Friday, July 31, 2015

Packing Grain and Beans for Food Storage (The way I do it)


 
As part of my prepping plan I practice what I wrote about in my book "Poverty Prepping: How to Stock up for Tomorrow When You Can't Afford to Eat Today" (Click here to see the book).  I buy one or two 'extra' of something every month, even if it's just a one dollar bottle of a spice. 
 
In times when I have a little more money to spend I buy things like a big bag of rice, beans, flour, or sugar.  This month we were able to buy a 50-lb. bag of wheat and a 50-lb. bag of oatmeal (rolled oats).
 
Our wonderful acquisitions!
(I don't know why both bags are upside down)
 
We've been lucky in being able to get buckets with tight-fitting lids from a grocery store bakery where one of our adult children works.  Most of them are about 2 1/2 gallons, which is a good size for me.  I have a hard time carrying full five-gallon buckets, so these smaller buckets are great.  We do have a few five-gallon buckets but I need the wheel barrow to move them from the shed to the house.
 
Scooping oatmeal into a bucket.
 
These buckets have been used over and over.  When I empty them I wash them and stack them in the shed until I have something to put in them again. I keep a bag nearby for lids but somehow I always seem to have more buckets than lids. 
 
I set the bucket on a stool and then I sat on a chair and scooped oatmeal with a 6-cup plastic measuring cup until the bucket was full.  But wait.... was the bucket really full?

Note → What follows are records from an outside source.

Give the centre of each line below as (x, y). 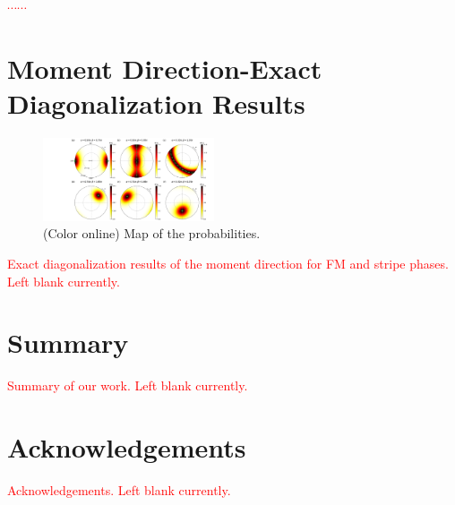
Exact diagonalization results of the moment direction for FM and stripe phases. (228, 264)
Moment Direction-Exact (165, 68)
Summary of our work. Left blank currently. (128, 385)
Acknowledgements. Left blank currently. (119, 490)
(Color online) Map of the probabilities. (152, 233)
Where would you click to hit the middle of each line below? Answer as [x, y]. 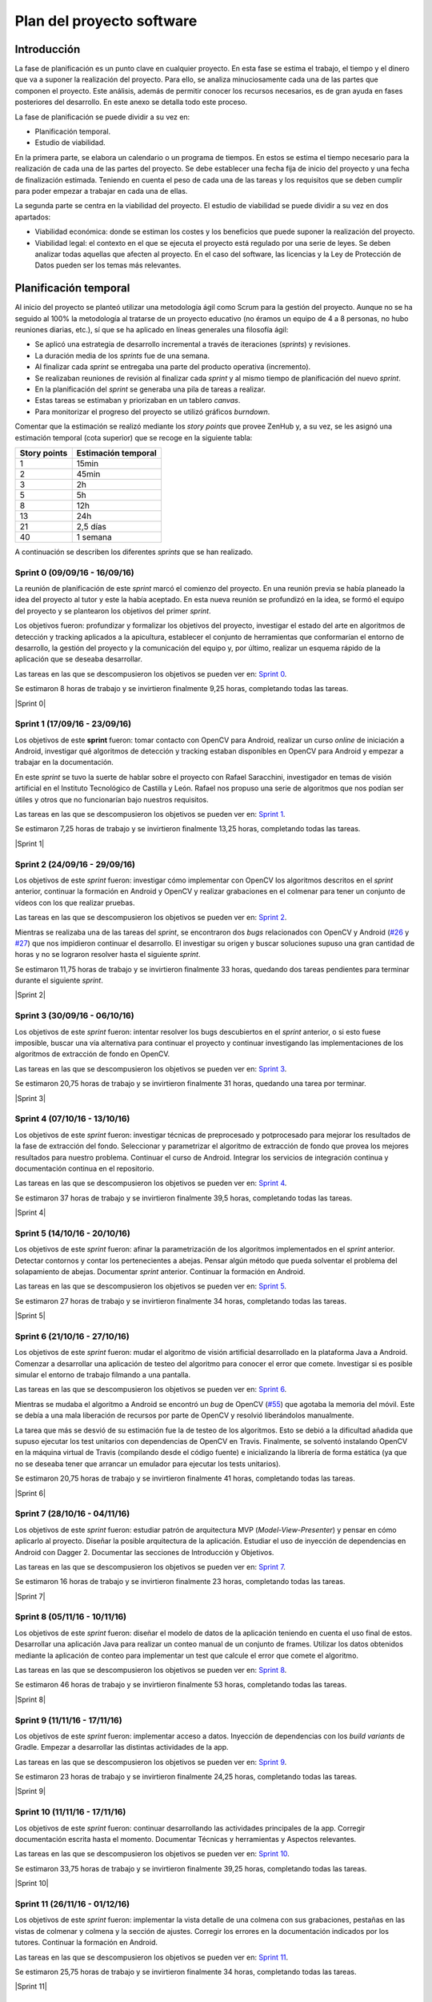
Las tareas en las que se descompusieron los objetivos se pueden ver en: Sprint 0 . [151, 673]
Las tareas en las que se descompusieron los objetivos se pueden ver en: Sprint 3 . [151, 1068]
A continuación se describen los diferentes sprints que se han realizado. [134, 552]
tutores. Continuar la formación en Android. [86, 1943]
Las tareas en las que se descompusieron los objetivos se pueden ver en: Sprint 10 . [152, 1854]
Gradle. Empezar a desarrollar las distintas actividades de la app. [122, 1747]
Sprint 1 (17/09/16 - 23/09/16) [73, 724]
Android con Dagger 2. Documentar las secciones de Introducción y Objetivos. [144, 1552]
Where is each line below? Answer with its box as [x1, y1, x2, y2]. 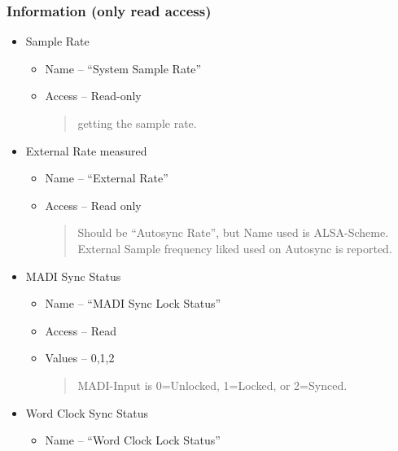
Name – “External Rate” [45, 169, 168, 186]
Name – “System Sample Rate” [45, 59, 202, 77]
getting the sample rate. [77, 115, 197, 131]
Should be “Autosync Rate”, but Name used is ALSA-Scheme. [77, 224, 389, 241]
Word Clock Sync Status [25, 404, 149, 421]
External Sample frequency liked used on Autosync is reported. [77, 239, 392, 256]
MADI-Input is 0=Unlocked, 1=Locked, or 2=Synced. [77, 376, 348, 393]
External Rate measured [25, 142, 147, 159]
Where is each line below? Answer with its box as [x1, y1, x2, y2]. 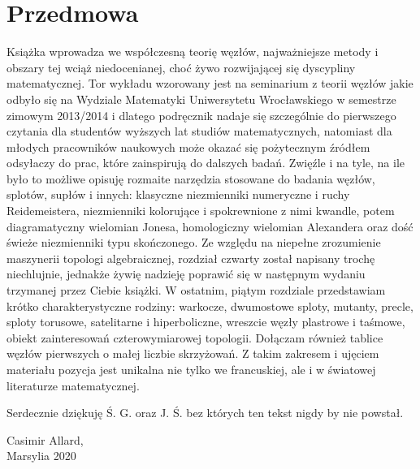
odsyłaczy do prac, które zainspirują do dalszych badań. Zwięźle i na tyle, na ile [6, 154, 405, 171]
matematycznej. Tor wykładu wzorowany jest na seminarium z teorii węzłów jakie [6, 75, 414, 92]
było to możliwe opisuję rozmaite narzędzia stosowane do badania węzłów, [6, 170, 375, 187]
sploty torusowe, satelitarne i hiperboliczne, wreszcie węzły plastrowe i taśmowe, [6, 313, 405, 330]
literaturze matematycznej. [6, 376, 140, 394]
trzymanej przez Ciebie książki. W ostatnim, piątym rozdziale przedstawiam [6, 282, 386, 299]
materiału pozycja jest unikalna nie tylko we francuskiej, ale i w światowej [6, 361, 376, 377]
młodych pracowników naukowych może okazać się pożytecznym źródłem [6, 138, 370, 155]
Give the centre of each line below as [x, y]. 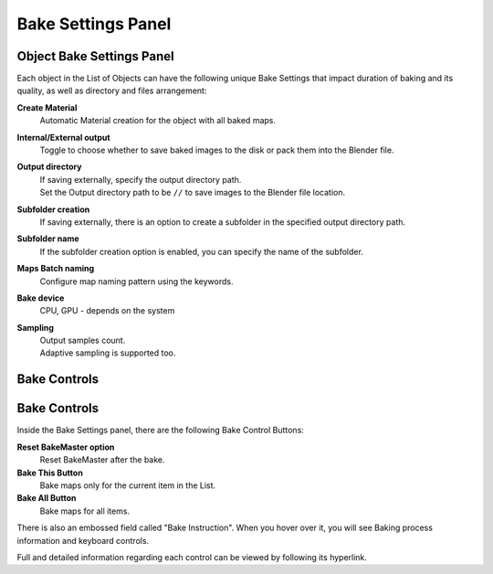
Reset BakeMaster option [66, 447]
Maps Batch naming [56, 269]
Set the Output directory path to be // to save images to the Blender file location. [193, 193]
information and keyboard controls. [83, 540]
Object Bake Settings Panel [95, 56]
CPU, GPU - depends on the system [107, 311]
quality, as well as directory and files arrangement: [112, 90]
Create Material [47, 107]
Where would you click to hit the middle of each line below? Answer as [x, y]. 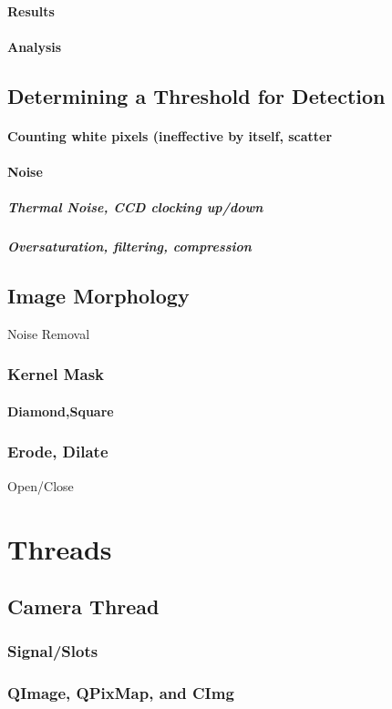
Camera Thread [83, 606]
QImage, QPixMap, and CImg [121, 693]
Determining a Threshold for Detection [196, 95]
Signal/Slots [53, 651]
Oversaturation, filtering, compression [129, 247]
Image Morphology [98, 296]
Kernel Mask [56, 374]
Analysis [35, 46]
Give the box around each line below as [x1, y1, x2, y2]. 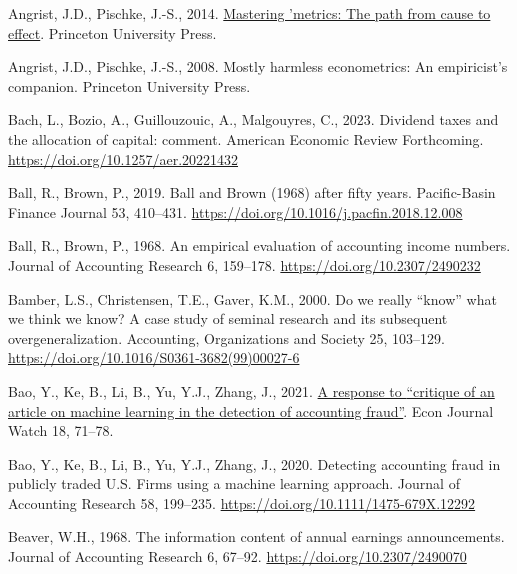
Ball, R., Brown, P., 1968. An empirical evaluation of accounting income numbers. [8, 235, 511, 256]
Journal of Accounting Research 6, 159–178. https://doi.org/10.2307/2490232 [8, 254, 481, 275]
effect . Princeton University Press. [8, 22, 217, 43]
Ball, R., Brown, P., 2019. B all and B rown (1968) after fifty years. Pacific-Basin [8, 182, 496, 203]
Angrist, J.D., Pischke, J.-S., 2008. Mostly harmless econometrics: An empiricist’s [8, 56, 508, 77]
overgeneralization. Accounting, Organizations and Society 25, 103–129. [8, 327, 445, 348]
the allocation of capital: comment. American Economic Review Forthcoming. [8, 128, 484, 149]
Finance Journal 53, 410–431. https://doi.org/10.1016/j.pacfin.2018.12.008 [8, 201, 463, 222]
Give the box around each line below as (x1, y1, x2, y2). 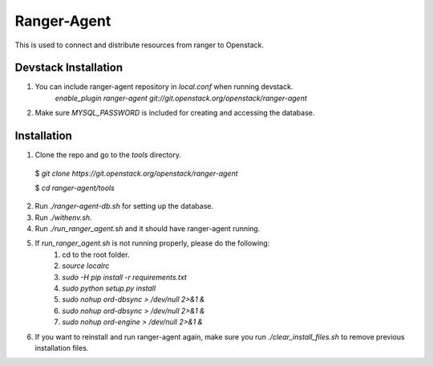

Holding a plate on top of the oatmeal in a bucket.
 
Some foods compress better than others, but no matter what grain or bean I'm packing into buckets, I tap on the sides to help it "settle".  If you've ever bought things like cold cereal or potato chips at a grocery store you'll see that the bags or boxes appear to be half empty when you open them.  This is because the food settles in shipping.  When you first put foods like oatmeal or flour into a bucket there is a lot of air in with them.  By tapping on the side of the bucket you can jiggle it enough that the food settles and there will be more room at the top.  Then you can add more of whatever you're putting in the bucket.
 
I like to place a plate on top and hold it down while I tap the sides of the bucket.  This helps keep the oatmeal, or whatever food, from shaking out of the bucket, but more importantly, it helps push the food down as you tap on the sides.
 
There are two reasons I like to get as much air out and pack as much into the bucket as I can.  One reason is that the more I can fit into the buckets, the fewer I need and therefore I have more buckets available when I have food to put in them.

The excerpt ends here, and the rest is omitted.